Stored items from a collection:
* * * * *

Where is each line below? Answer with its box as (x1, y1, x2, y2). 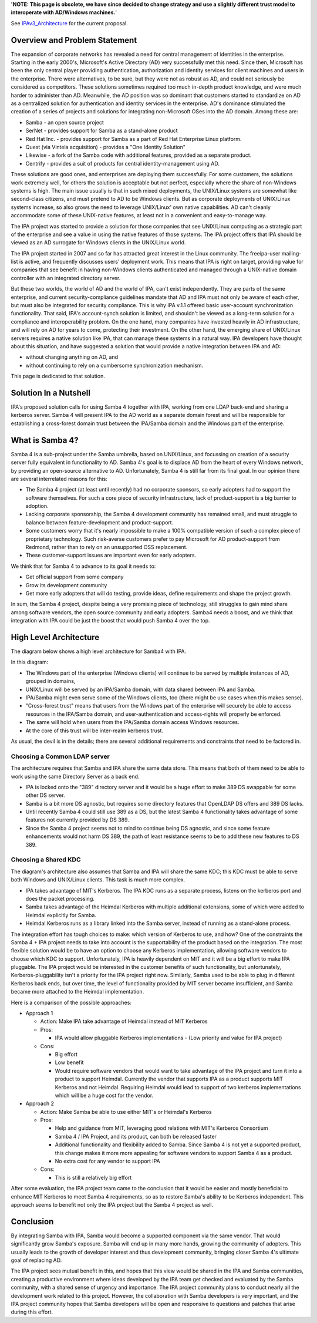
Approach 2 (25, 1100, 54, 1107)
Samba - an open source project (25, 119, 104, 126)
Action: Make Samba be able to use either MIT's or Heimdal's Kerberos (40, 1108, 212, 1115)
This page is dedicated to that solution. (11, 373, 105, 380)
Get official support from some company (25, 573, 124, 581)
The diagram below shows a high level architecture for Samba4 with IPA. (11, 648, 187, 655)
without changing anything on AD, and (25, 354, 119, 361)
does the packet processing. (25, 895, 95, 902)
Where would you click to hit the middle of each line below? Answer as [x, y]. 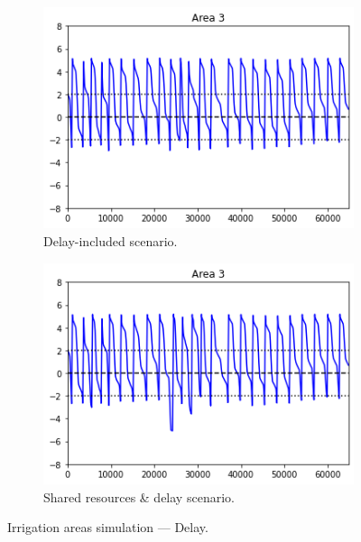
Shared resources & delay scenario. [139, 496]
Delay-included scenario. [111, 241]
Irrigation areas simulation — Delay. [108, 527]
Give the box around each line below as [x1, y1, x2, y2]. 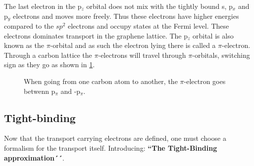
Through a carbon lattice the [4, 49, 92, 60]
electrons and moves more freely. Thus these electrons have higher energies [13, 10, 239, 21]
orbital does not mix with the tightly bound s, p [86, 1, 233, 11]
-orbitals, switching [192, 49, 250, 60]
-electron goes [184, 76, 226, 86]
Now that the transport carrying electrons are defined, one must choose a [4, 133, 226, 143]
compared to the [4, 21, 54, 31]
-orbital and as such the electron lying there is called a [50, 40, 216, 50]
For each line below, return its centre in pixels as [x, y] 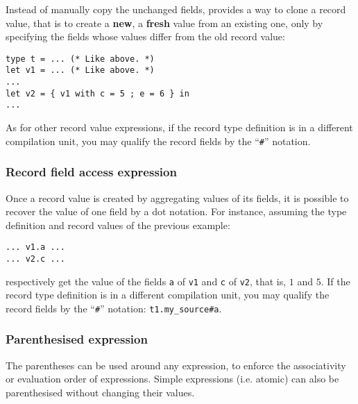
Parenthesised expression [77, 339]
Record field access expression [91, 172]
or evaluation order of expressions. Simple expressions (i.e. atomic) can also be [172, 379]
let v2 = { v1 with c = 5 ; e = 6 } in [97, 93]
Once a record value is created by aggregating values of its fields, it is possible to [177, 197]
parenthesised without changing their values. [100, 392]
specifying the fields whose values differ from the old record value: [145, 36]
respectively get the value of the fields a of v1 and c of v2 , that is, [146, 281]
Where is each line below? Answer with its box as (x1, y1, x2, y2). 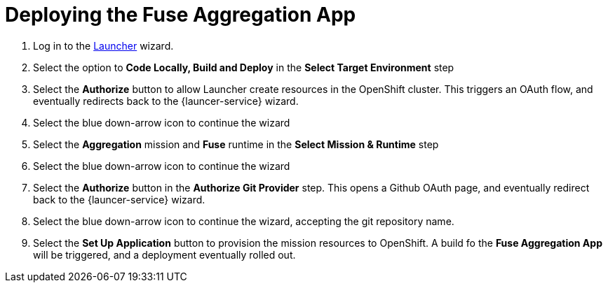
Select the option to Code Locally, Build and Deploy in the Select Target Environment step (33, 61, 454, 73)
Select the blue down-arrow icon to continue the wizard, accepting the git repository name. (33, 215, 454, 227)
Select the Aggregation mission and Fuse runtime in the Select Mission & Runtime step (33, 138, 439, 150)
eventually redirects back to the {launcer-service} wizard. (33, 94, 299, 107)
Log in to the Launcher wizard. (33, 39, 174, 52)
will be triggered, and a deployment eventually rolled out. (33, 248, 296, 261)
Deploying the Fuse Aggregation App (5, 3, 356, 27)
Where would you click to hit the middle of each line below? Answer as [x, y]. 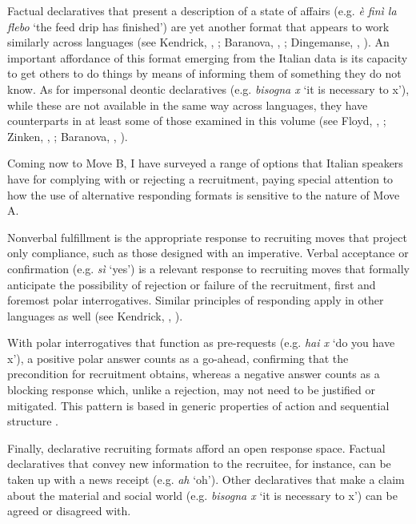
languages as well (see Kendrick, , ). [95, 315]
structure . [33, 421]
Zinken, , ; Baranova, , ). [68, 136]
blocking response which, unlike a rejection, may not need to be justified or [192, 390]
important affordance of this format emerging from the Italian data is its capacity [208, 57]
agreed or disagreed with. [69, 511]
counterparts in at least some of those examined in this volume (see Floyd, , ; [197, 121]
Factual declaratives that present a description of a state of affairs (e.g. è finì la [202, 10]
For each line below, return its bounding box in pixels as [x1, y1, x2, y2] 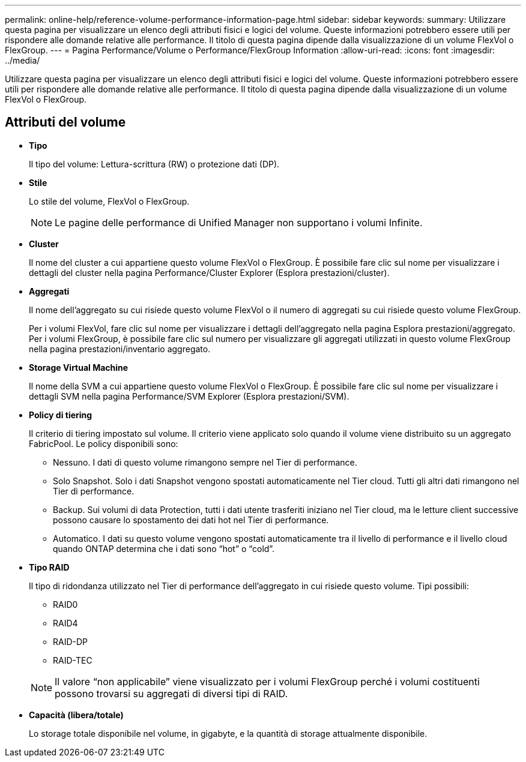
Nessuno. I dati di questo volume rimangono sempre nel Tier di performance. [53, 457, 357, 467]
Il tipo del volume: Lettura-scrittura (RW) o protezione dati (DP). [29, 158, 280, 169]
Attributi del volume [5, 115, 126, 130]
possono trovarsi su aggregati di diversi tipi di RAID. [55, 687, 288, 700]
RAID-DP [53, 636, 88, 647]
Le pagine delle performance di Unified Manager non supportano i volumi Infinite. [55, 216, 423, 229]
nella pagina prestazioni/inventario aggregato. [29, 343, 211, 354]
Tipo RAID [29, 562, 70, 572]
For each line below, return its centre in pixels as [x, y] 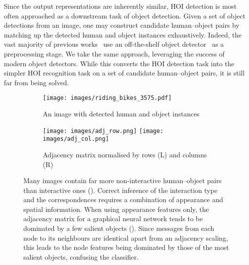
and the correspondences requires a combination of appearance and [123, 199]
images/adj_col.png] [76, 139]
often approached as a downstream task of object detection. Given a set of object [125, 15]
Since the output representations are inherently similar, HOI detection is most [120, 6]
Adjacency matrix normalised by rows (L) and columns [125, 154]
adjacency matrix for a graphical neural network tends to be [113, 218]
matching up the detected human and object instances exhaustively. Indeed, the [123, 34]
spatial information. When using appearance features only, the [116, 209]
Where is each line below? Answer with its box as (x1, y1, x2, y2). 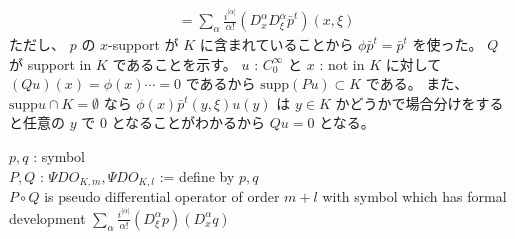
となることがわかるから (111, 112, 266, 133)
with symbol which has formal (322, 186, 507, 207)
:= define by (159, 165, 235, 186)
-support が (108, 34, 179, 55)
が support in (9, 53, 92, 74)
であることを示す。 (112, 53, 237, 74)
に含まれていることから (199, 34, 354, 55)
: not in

* * * * *

▸ **Prompt**:
Copy out the lines of the records above in which the string "wizard" appears.

▸ **Response to the exercise**:
Select the blue down-arrow icon to continue the wizard, accepting the git repository name. (33, 215, 454, 227)
eventually redirects back to the {launcer-service} wizard. (33, 94, 299, 107)
Log in to the Launcher wizard. (33, 39, 174, 52)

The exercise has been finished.